Розданов растерянно помолчал. Даже сейчас, в полумраке камеры, Громов видел, как по-старчески седы его волосы.
– Во всяком случае понимал бы, с кем имею дело. Это всегда важно. Даже когда расстреливаешь врага, важно знать, кто перед тобой. Разве не так?
– Война всегда творилась по законам своей человеческой жестокости и своей жестокой человечности.
– Можете тоже обращаться ко мне, как к русскому офицеру: «господин поручик».
– Это нетрудно.
– Марина Цветаева – слышали о такой поэтессе?
– Только слышал.
– Какое-то время она тоже была в эмиграции. Перед войной вернулась и покончила с собой в какой-то провинциальной Елабуге. Так вот, у нее есть строчки:
Все рядком лежат —
Не развесть межой.
Поглядеть: солдат!
Где свой, где чужой?
Белым был – красным стал:
Кровь обагрила.
Красным был – белым стал:
Смерть побелила.
В них – вся трагедия земли нашей, вся безысходность нашей дикой Славянии. Откровенно, подпоручик, ваш отец все же был белым офицером?
– Прадед, дед, отец по отцовской и материнской линиям – все были казачьими офицерами. Потомственный офицерский род. Но в Белой гвардии никто из них не служил, не довелось.
– Иначе вас ни за что не произвели бы в лейтенанты. Об этом я как-то не подумал. Но все же объясните мне, подпоручик, кому нужен был большевистский переворот? Ведь все шло так хорошо. Произошла революция. Россия могла пойти тем же путем, которым идет Америка, Франция, Англия, хотя в Англии и сохранилась монархия. Не будь этого жидо-большевистского переворота, не было бы и Гражданской, не было бы содомского кровопролития, которое погубило или рассеяло по миру лучшие умы России, цвет ее интеллигенции.
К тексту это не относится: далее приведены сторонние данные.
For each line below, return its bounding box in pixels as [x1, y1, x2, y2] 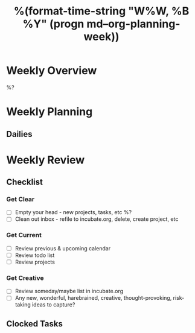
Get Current [6, 231, 42, 239]
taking [14, 301, 31, 308]
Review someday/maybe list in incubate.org [14, 288, 124, 295]
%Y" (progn [22, 17, 85, 31]
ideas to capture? [32, 301, 75, 308]
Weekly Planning [6, 105, 93, 119]
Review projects [14, 258, 56, 265]
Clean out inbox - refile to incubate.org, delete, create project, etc [14, 215, 179, 223]
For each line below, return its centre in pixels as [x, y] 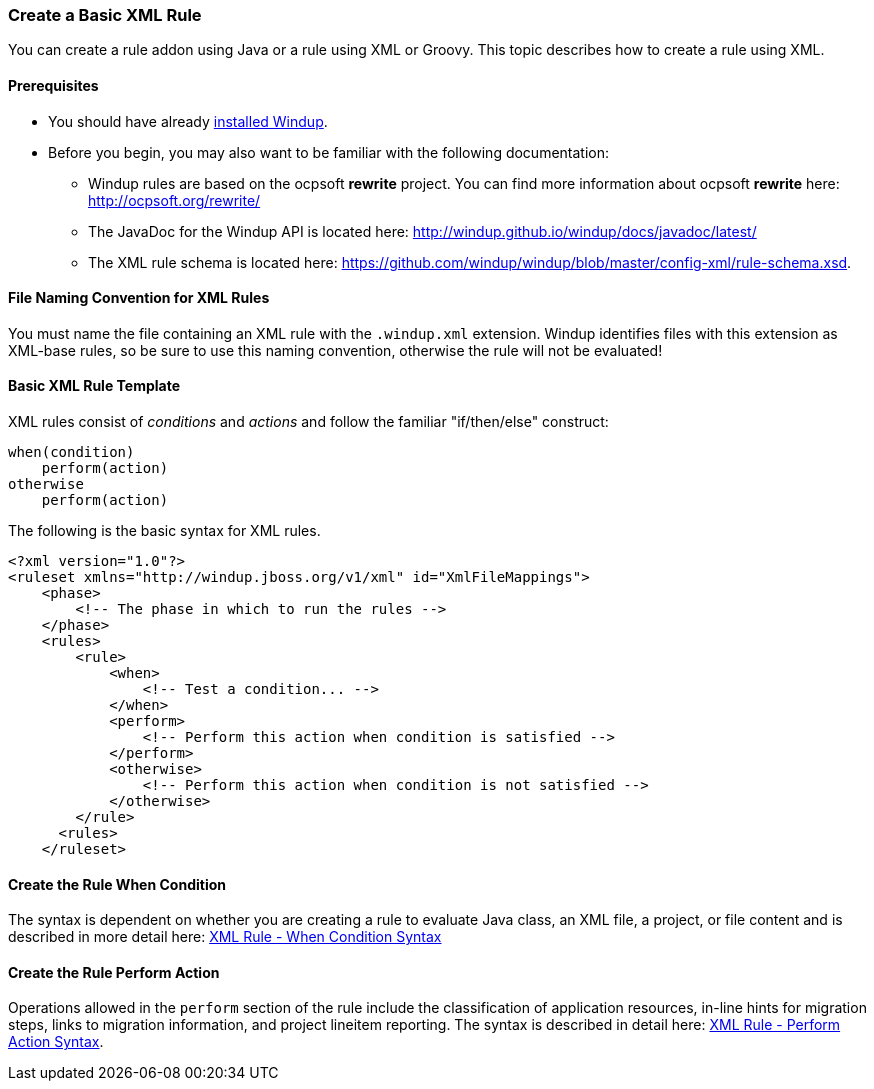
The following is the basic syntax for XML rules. [164, 531]
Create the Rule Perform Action [114, 972]
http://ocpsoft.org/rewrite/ [174, 200]
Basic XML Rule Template [94, 386]
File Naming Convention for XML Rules [139, 298]
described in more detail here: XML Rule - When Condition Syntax [225, 937]
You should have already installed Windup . [188, 121]
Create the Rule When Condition [117, 884]

Раскуркуливания, расказачивания, чисток, террора, сибирских концлагерей – ничего этого не было бы… Так кому и ради чего понадобился этот переворот?
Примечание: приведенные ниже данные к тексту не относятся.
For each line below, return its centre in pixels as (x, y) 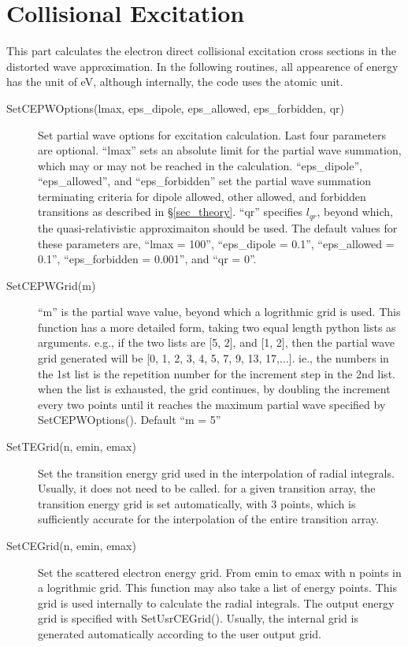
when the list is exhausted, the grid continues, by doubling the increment (214, 389)
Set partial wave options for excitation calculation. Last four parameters (212, 134)
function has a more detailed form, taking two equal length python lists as (217, 327)
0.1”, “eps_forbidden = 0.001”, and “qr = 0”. (147, 259)
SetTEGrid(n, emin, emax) (71, 446)
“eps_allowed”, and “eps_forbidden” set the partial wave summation (205, 181)
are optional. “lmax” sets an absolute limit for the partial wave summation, (220, 150)
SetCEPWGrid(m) (51, 285)
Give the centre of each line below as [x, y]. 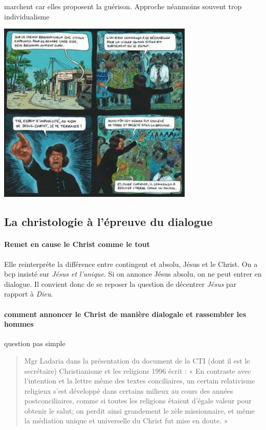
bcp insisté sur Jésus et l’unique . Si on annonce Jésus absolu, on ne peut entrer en [133, 274]
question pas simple [35, 343]
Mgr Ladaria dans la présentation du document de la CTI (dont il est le [137, 360]
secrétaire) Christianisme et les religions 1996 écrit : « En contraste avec [138, 370]
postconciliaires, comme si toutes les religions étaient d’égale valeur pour [138, 401]
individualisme [27, 16]
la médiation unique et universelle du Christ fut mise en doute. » [126, 421]
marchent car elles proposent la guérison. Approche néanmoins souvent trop [123, 6]
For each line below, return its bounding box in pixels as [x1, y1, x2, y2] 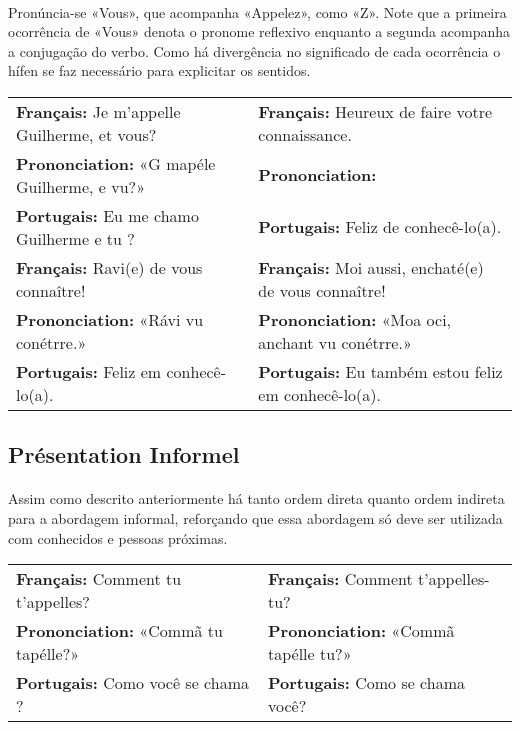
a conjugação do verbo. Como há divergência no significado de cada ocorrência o [8, 40, 501, 61]
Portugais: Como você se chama [16, 671, 249, 695]
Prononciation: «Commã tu [16, 619, 223, 643]
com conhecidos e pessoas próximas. [8, 527, 228, 548]
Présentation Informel [8, 439, 240, 470]
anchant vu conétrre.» [258, 330, 412, 354]
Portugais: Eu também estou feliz [258, 359, 503, 383]
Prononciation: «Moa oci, [258, 307, 452, 331]

– Все ответы вам известны, поручик.
– А какая могла бы у нас быть армия! Я не раз ловил себя на мысли: если бы нашлась сила, которая смогла бы тогда примирить и слить воедино Красную армию и Белую гвардию… Разве сыскалась бы в мире сила, способная противостоять ей? Нашлись бы генералы, превосходящие по опыту и таланту наших, в том числе и красноармейских?
– Но объединить их было некому, поручик. И давайте исходить из этого.
– Да-с, некому. А жаль. Именно поэтому мы, русские офицеры, до сих пор истребляем друг друга. Вместо того, чтобы, как в Первую мировую, в одних окопах противостоять германцам…
Его прервали голоса, топот ног, шум у двери камеры. Оба умолкли, стали у стены под окном, плечом к плечу, готовые ко всему, даже самому страшному.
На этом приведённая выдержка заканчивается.